The biggest share of South Africa’s venture capital over the past
three years has gone to the information and communications technology (ICT)
sector. This is according to a survey by the Southern African Venture Capital
and Private Equity Association (Savca).
Venture capital is funding for hi-tech, potentially high-growth
businesses, typically provided by private equity companies.
The survey results, released yesterday, showed that ICT absorbed
35 percent of the total, while 25 percent went to the life sciences sector,
which includes health, pharmaceuticals and medical devices.

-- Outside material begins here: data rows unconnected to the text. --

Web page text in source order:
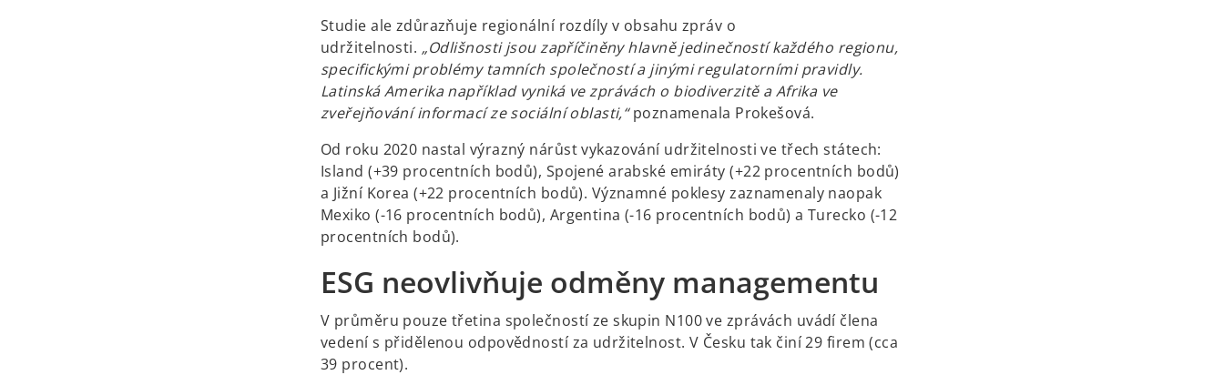
Studie ale zdůrazňuje regionální rozdíly v obsahu zpráv o
udržitelnosti. „Odlišnosti jsou zapříčiněny hlavně jedinečností každého regionu,
specifickými problémy tamních společností a jinými regulatorními pravidly.
Latinská Amerika například vyniká ve zprávách o biodiverzitě a Afrika ve
zveřejňování informací ze sociální oblasti,“poznamenala Prokešová.
Od roku 2020 nastal výrazný nárůst vykazování udržitelnosti ve třech státech:
Island (+39 procentních bodů), Spojené arabské emiráty (+22 procentních bodů)
a Jižní Korea (+22 procentních bodů). Významné poklesy zaznamenaly naopak
Mexiko (-16 procentních bodů), Argentina (-16 procentních bodů) a Turecko (-12
procentních bodů).
ESG neovlivňuje odměny managementu
V průměru pouze třetina společností ze skupin N100 ve zprávách uvádí člena
vedení s přidělenou odpovědností za udržitelnost. V Česku tak činí 29 firem (cca
39 procent).
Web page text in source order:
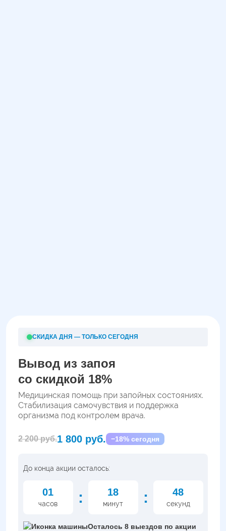
СКИДКА ДНЯ — ТОЛЬКО СЕГОДНЯ
Вывод из запоя
со скидкой 18%
Медицинская помощь при запойных состояниях.
Стабилизация самочувствия и поддержка
организма под контролем врача.
2 200 руб.1 800 руб. −18% сегодня
До конца акции осталось:
01
часов : 18
минут : 47
секунд
Осталось 8 выездов по акции

Stephan Lamprecht, the chief executive of Venture
Solutions, said: “Substantial existing biotech investments are still on the
books of primarily publicly funded investors – for example universities or
other research institutions.”
But he said there was “virtually no new funding in the (2009-2012)
survey period”.
In contrast energy, which attracted little venture capital before
2009, according to Savca, received nearly 15 percent of the funds since then.
The survey of 11 investment funds engaged in venture capital
between 2009 and July this year showed cumulative investment worth R830
million.
Presenting the report, Lamprecht noted that the scope of venture
capital activity in South Africa was far broader than the numbers in the
report.
Many investors known to invest in this asset class did not take
part in the survey, he said. They included angel investors, corporate
investors, enterprise development initiatives and “well-known entities” such as
Business Partners. The latter is a specialist risk finance firm for small and
medium enterprises in the formal sector.
“Corporate investment fuelled by M&A [mergers
and acquisitions] appetites and enterprise development is under-represented in
the data as most such transactions are not reported officially. Certain
corporate investors who participated in the survey interviews opted not to
supply transaction data as a result of internal public disclosure policies.”

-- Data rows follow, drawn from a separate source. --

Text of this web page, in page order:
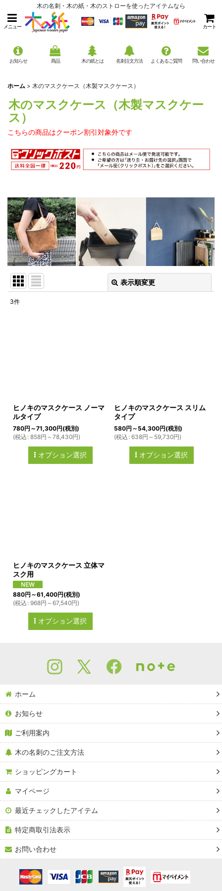
木の名刺・木の紙・木のストローを使ったアイテムなら
メニュー カート
お知らせ 商品 木の紙とは 名刺注文方法 よくあるご質問 問い合わせ
ホーム > 木のマスクケース（木製マスクケース）
木のマスクケース（木製マスクケー
ス）
こちらの商品はクーポン割引対象外です
表示順変更
3件
ヒノキのマスクケース ノーマ
ルタイプ
780円 ～71,300円(税別)
(税込 : 858円 ～78,430円)
オプション選択
ヒノキのマスクケース スリム
タイプ
580円 ～54,300円(税別)
(税込 : 638円 ～59,730円)
オプション選択
ヒノキのマスクケース 立体マ
スク用
880円 ～61,400円(税別)
(税込 : 968円 ～67,540円)
オプション選択
ホーム
お知らせ
ご利用案内
木の名刺のご注文方法
ショッピングカート
マイページ
最近チェックしたアイテム
特定商取引法表示
お問い合わせ
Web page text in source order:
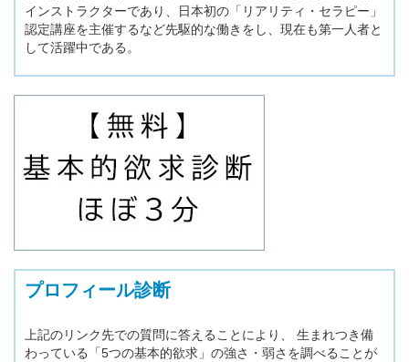
インストラクターであり、日本初の「リアリティ・セラピー」
認定講座を主催するなど先駆的な働きをし、現在も第一人者と
して活躍中である。
プロフィール診断
上記のリンク先での質問に答えることにより、 生まれつき備
わっている「5つの基本的欲求」の強さ・弱さを調べることが
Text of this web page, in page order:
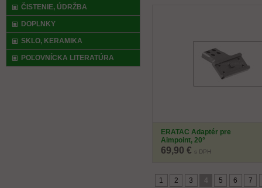
ERATAC Adaptér pre
Aimpoint, 20°
69,90 € s DPH
1 2 3 4 5 6 7
ČISTENIE, ÚDRŽBA
DOPLNKY
SKLO, KERAMIKA
POĽOVNÍCKA LITERATÚRA
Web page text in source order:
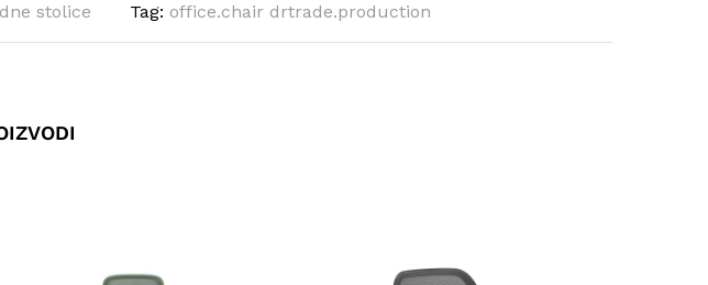
stolice Tag: office.chair drtrade.production
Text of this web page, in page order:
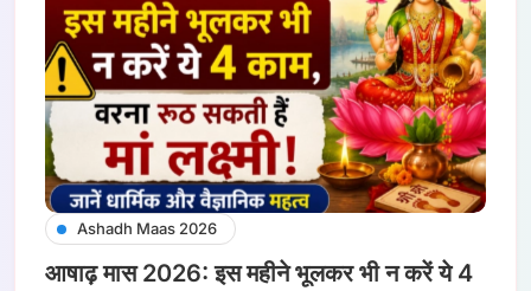
Ashadh Maas 2026
आषाढ़ मास 2026: इस महीने भूलकर भी न करें ये 4
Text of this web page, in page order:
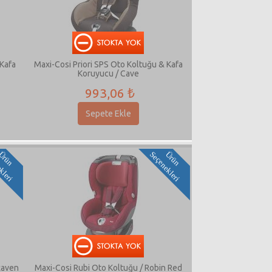
Maxi-Cosi Priori SPS Oto Koltuğu & Kafa
Koruyucu / Cave
993,06 ₺
Sepete Ekle
Ü
r
ü
n
S
e
ç
e
n
e
k
l
e
r
Maxi-Cosi Rubi Oto Koltuğu / Robin Red
Ü
r
ü
n
S
e
ç
e
n
e
k
l
e
r
i
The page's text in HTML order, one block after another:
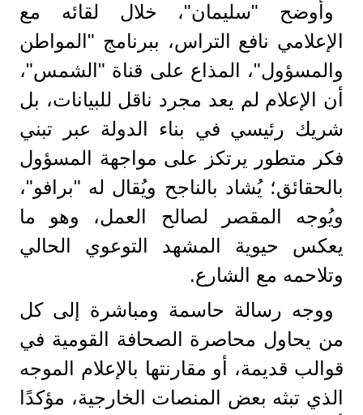
وأوضح "سليمان"، خلال لقائه مع
الإعلامي نافع التراس، ببرنامج "المواطن
والمسؤول"، المذاع على قناة "الشمس"،
أن الإعلام لم يعد مجرد ناقل للبيانات، بل
شريك رئيسي في بناء الدولة عبر تبني
فكر متطور يرتكز على مواجهة المسؤول
بالحقائق؛ يُشاد بالناجح ويُقال له "برافو"،
ويُوجه المقصر لصالح العمل، وهو ما
يعكس حيوية المشهد التوعوي الحالي
وتلاحمه مع الشارع.
ووجه رسالة حاسمة ومباشرة إلى كل
من يحاول محاصرة الصحافة القومية في
قوالب قديمة، أو مقارنتها بالإعلام الموجه
الذي تبثه بعض المنصات الخارجية، مؤكدًا
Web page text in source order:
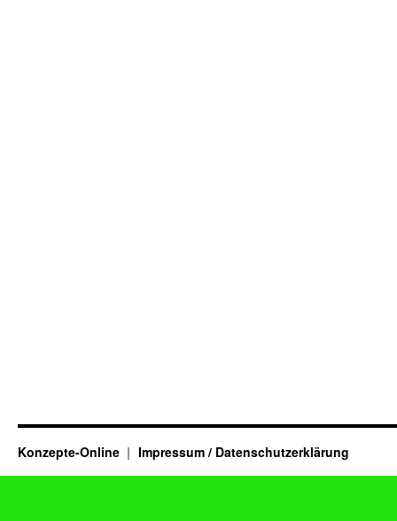
Konzepte-Online Impressum / Datenschutzerklärung
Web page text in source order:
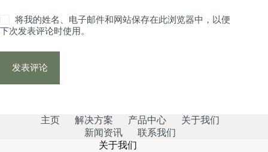
将我的姓名、电子邮件和网站保存在此浏览器中，以便
下次发表评论时使用。
发表评论
主页 解决方案 产品中心
关于我们
新闻资讯
联系我们
关于我们
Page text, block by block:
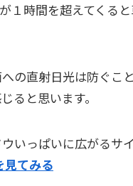
１時間を超えてくる
の直射日光は防ぐこ
ると思います。
いっぱいに広がるサ
見てみる
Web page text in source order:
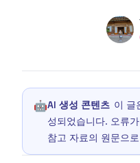
🤖AI 생성 콘텐츠 이 글
성되었습니다. 오류
참고 자료의 원문으
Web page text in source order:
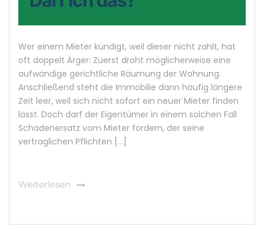
Wer einem Mieter kündigt, weil dieser nicht zahlt, hat
oft doppelt Ärger: Zuerst droht möglicherweise eine
aufwändige gerichtliche Räumung der Wohnung.
Anschließend steht die Immobilie dann häufig längere
Zeit leer, weil sich nicht sofort ein neuer Mieter finden
lässt. Doch darf der Eigentümer in einem solchen Fall
Schadenersatz vom Mieter fordern, der seine
vertraglichen Pflichten […]
Weiterlesen
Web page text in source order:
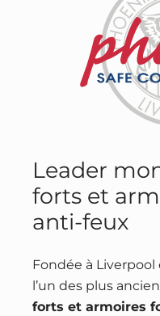
Leader
forts et
anti-feux
Fondée à Liverpool
l’un des plus
forts et armoires
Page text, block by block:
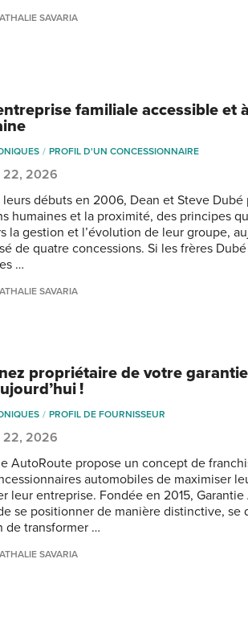
SAVARIA
familiale accessible et
PROFIL D'UN CONCESSIONNAIRE
22, 2026
leurs débuts en 2006, Dean et Steve
humaines et la proximité, des principes
la gestion et l’évolution de leur groupe,
de quatre concessions. Si les frères
…
SAVARIA
propriétaire de votre
!
PROFIL DE FOURNISSEUR
22, 2026
AutoRoute propose un concept de
automobiles de maximiser
leur entreprise. Fondée en 2015,
se positionner de manière distinctive, se
de transformer …
SAVARIA
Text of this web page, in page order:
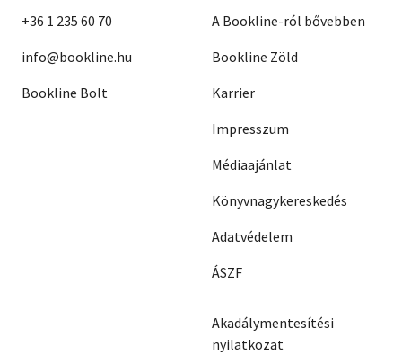
+36 1 235 60 70
info@bookline.hu
Bookline Bolt
A Bookline-ról bővebben
Bookline Zöld
Karrier
Impresszum
Médiaajánlat
Könyvnagykereskedés
Adatvédelem
ÁSZF
Akadálymentesítési
nyilatkozat

Moreover, private investors, corporations and not-for-profit
organisations did not always have “the processes and systems with which to
record the information required for a full review of the asset class”,
Lamprecht said. Lamprecht said it was not possible to quantify total venture
capital transactions for these reasons.
Surveys over the past 12 years showed a spike to 56 transactions
in 2008. Thereafter, the numbers fell and progress has been patchy with 37, 25
and 26 transactions in the following years. This year to July there were 15
deals.
Lamprecht said the recent slide was partly due to the onset of the
global recession “but more because investors who raised money between 2006 and
2008 had invested the majority of their funds between 2006 and 2008”.

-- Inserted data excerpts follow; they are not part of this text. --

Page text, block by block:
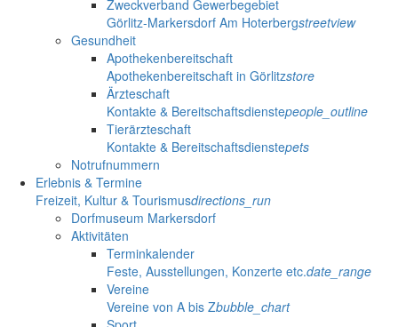
Zweckverband Gewerbegebiet
Görlitz-Markersdorf Am Hoterbergstreetview
Gesundheit
Apothekenbereitschaft
Apothekenbereitschaft in Görlitzstore
Ärzteschaft
Kontakte & Bereitschaftsdienstepeople_outline
Tierärzteschaft
Kontakte & Bereitschaftsdienstepets
Notrufnummern
Erlebnis & Termine
Freizeit, Kultur & Tourismusdirections_run
Dorfmuseum Markersdorf
Aktivitäten
Terminkalender
Feste, Ausstellungen, Konzerte etc.date_range
Vereine
Vereine von A bis Zbubble_chart
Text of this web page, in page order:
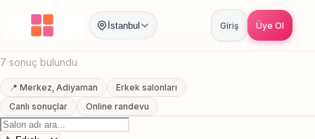
İstanbul Giriş Üye Ol
Anasayfa / Adiyaman / / Erkek Kuaförü
Merkez, Adiyaman Erkek Kuaförü
7 sonuç bulundu
📍 Merkez, Adiyaman
Erkek salonları
Canlı sonuçlar
Online randevu
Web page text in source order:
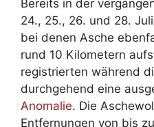
Bereits in der
24., 25., 26. und 28.
bei denen Asche
rund 10 Kilometern
registrierten während
durchgehend eine
Anomalie. Die
Entfernungen von bis
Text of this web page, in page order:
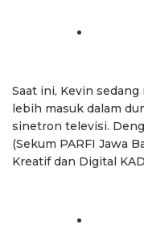
Saat ini, Kevin
lebih masuk dalam
sinetron televisi.
(Sekum PARFI Jawa
Kreatif dan Digital
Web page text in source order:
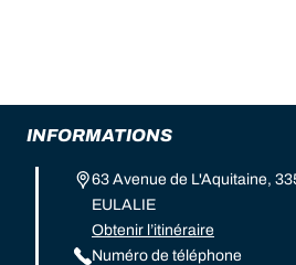
INFORMATIONS
63 Avenue de L'Aquitaine,
EULALIE
Obtenir l’itinéraire
Numéro de téléphone

The survey showed Gauteng is the largest base for venture capital
transactions.
Notable developments in the period included Visa’s
$110m (R903m) acquisition of South African venture capital-funded Fundamo. Also
of note was the formation of the Angel Hub and the opening of local offices for
international players such as Omidyar Network and Google’s Umbono.
The number of transactions in South Africa “is significantly lower
than in Israel and Australia and substantially lower than in India”.